Ils appellent également à l’accès de leur client à ses avocats, à ses proches et aux organisations de défense des droits humains. Un accès qui, à ce jour, n’a toujours pas été autorisé. Le communiqué pointe également la responsabilité de l’État ivoirien dans ce qu’il qualifie de manquement à son devoir de protéger une personne bénéficiant de la protection internationale. En accueillant un réfugié puis en le transférant à son pays d’origine sans procédure transparente, Abidjan aurait contrevenu à ses obligations internationales.

Le collectif en appelle enfin à une mobilisation nationale et internationale pour éviter que Sossoukpè ne soit victime de traitements inhumains ou dégradants. Il redoute que ce journaliste critique du pouvoir béninois soit visé pour ses prises de position publiques et ses enquêtes.
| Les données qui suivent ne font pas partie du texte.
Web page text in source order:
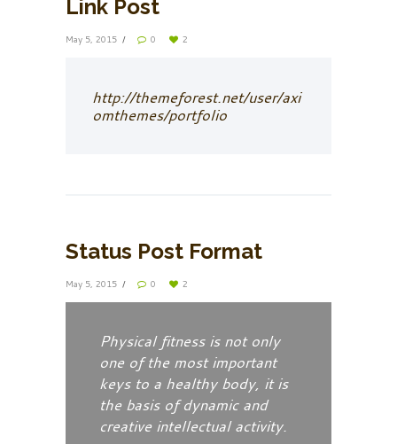
Link Post
May 5, 2015 0 2
http://themeforest.net/user/axi
omthemes/portfolio
Status Post Format
May 5, 2015 0 2
Physical fitness is not only
one of the most important
keys to a healthy body, it is
the basis of dynamic and
creative intellectual activity.
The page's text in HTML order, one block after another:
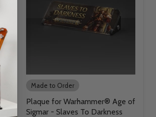
Made to Order
Plaque for Warhammer® Age of
Sigmar - Slaves To Darkness
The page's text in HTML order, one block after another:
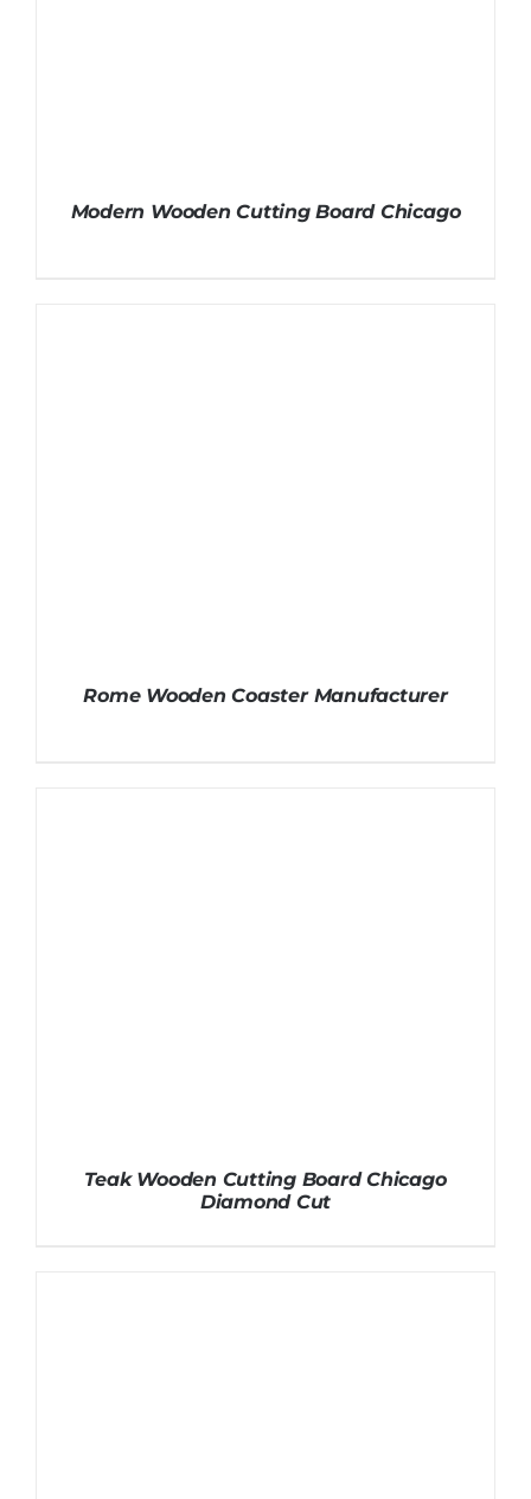
Modern Wooden Cutting Board Chicago
Rome Wooden Coaster Manufacturer
Teak Wooden Cutting Board Chicago
Diamond Cut

Une affaire énième affaire qui révèle des dangers pour la presse

L’affaire Sossoukpè s’ajoute à une série d’événements préoccupants pour la liberté de la presse en Afrique de l’Ouest. Le précédent le plus proche est celui de Steve Amoussou alias Frère Hounvi, cyberactiviste béninois également réfugié au Togo, enlevé en août 2024 devant son domicile. Il a été jugé et condamné à deux ans de prison pour injures à caractère politique.
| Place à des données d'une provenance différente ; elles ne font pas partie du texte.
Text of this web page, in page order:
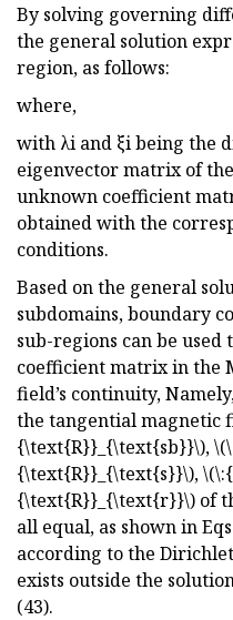
By solving governing
the general solution
region, as follows:
where,
with λi and ξi being the
eigenvector matrix of
unknown coefficient
obtained with the
conditions.
Based on the general
subdomains, boundary
sub-regions can be
coefficient matrix in the
field’s continuity,
the tangential magnetic
{\text{R}}_{\text{sb}}\),
{\text{R}}_{\text{s}}\),
{\text{R}}_{\text{r}}\) of
all equal, as shown in
according to the
exists outside the
(43).
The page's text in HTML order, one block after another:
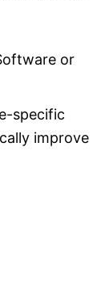
or
specific
improve
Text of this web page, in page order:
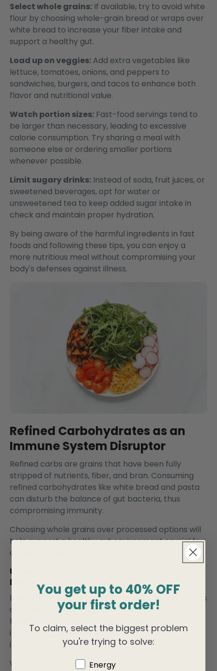
Select whole grains: If available, try to avoid white
flour by choosing whole-grain bread or wraps over
white bread to increase your fiber intake and
support a healthy gut.
Load up on veggies: Add extra vegetables like
lettuce, tomatoes, onions, and peppers to
sandwiches, burgers, and tacos to enhance both
flavor and nutritional value.
Watch portion sizes: Fast-food servings tend to
be larger than necessary, leading to excessive
calorie consumption. Try sharing a meal with
someone else or ordering smaller portions
whenever possible.
Limit sugary drinks: Instead of soda, fruit juices, or
sweetened beverages, opt for water or
unsweetened tea to keep added sugar intake in
check and maintain proper hydration.
By being aware of the harmful ingredients in fast
foods and following these tips, you can enjoy a
more nutritious meal without compromising your
body's defenses against illness.
Refined Carbohydrates as an
Immune System Disruptor
Refined carbs are grains that have been fully
stripped of nutrients, fiber, and bran. Consuming
refined carbohydrates like white bread and pasta
can disturb the balance of gut bacteria, thus
compromising immunity.
Choosing whole grains over processed options will
help support a healthy gut environment crucial for
optimal immunity levels. (9)
Understanding How Refined Carbs Affect Gut
Bacteria Balance
Due to their stripped nature, refined carbohydrates
are easier to digest but less beneficial for our
health. Refined carbs potentially lead to the
increased production of free radicals and
inflammatory proteins.
When consumed in large amounts, these simple
You get up to 40% OFF
your first order!
To claim, select the biggest problem
you're trying to solve:
Biggest Problem
Energy
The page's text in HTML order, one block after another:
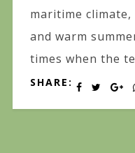
maritime
and warm
times when the
SHARE:
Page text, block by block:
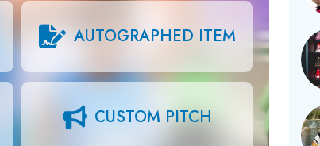
AUTOGRAPHED ITEM
CUSTOM PITCH
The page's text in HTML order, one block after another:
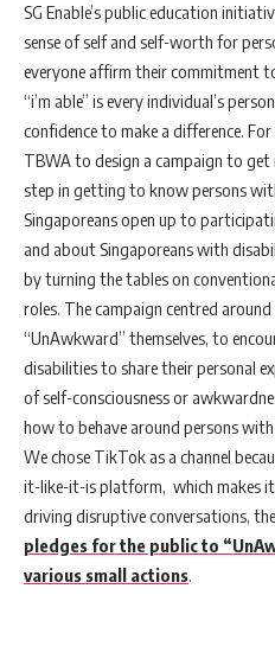
SG Enable’s public education
sense of self and self-worth for
everyone affirm their commitment
“i’m able” is every individual’s
confidence to make a difference.
TBWA to design a campaign to
step in getting to know persons
Singaporeans open up to
and about Singaporeans with
by turning the tables on
roles. The campaign centred
“UnAwkward” themselves, to
disabilities to share their personal
of self-consciousness or
how to behave around persons
We chose TikTok as a channel
it-like-it-is platform, which makes
driving disruptive conversations,
pledges for the public to
various small actions.

Dans les deux cas, des défenseurs de la liberté d’expression ont été arrêtés hors du Bénin, dans des conditions jugées opaques, puis remis aux autorités de leur pays d’origine malgré leur statut de réfugié. Le parallèle entre ces deux affaires ne fait qu’accroître la vigilance des organisations de défense des droits humains, qui dénoncent une dérive régionalisée du refoulement de journalistes critiques.

Le Collectif d’Avocats de Sossoukpè conclut son communiqué par une mise en garde solennelle : toute interpellation opérée hors cadre légal et en violation du statut de réfugié ne saurait être considérée comme légitime. Une telle pratique relèverait d’un abus de pouvoir et engagerait la responsabilité des États et de leurs représentants devant les juridictions nationales et internationales.

Vers un test de l’État de droit en Afrique de l’Ouest ?

Au-delà du cas personnel de Comlan Hugues Sossoukpè, cette affaire pose la question de la solidité des protections internationales dans la région. Que vaut aujourd’hui le statut de réfugié en Afrique de l’Ouest si des transferts arbitraires peuvent être opérés au mépris du droit ? Comment garantir que la liberté d’expression soit réellement protégée, si des journalistes peuvent être arrêtés dans un pays voisin et extradés discrètement ?

Le silence des autorités ne fait qu’ajouter à l’opacité d’un dossier où la justice devrait pourtant être transparente. À travers cette affaire, c’est la crédibilité des États et leur engagement envers l’État de droit qui est en jeu. À l’heure où de nombreux pays africains s’érigent en champions de la démocratie, ces pratiques interrogent et risquent d’ébranler la confiance dans leurs institutions.

Le collectif d’avocats de M. Sossoukpè reste mobilisé. Il promet d’engager toutes les voies de recours possibles pour garantir les droits de leur client. Une affaire à suivre de très près dans les jours à venir.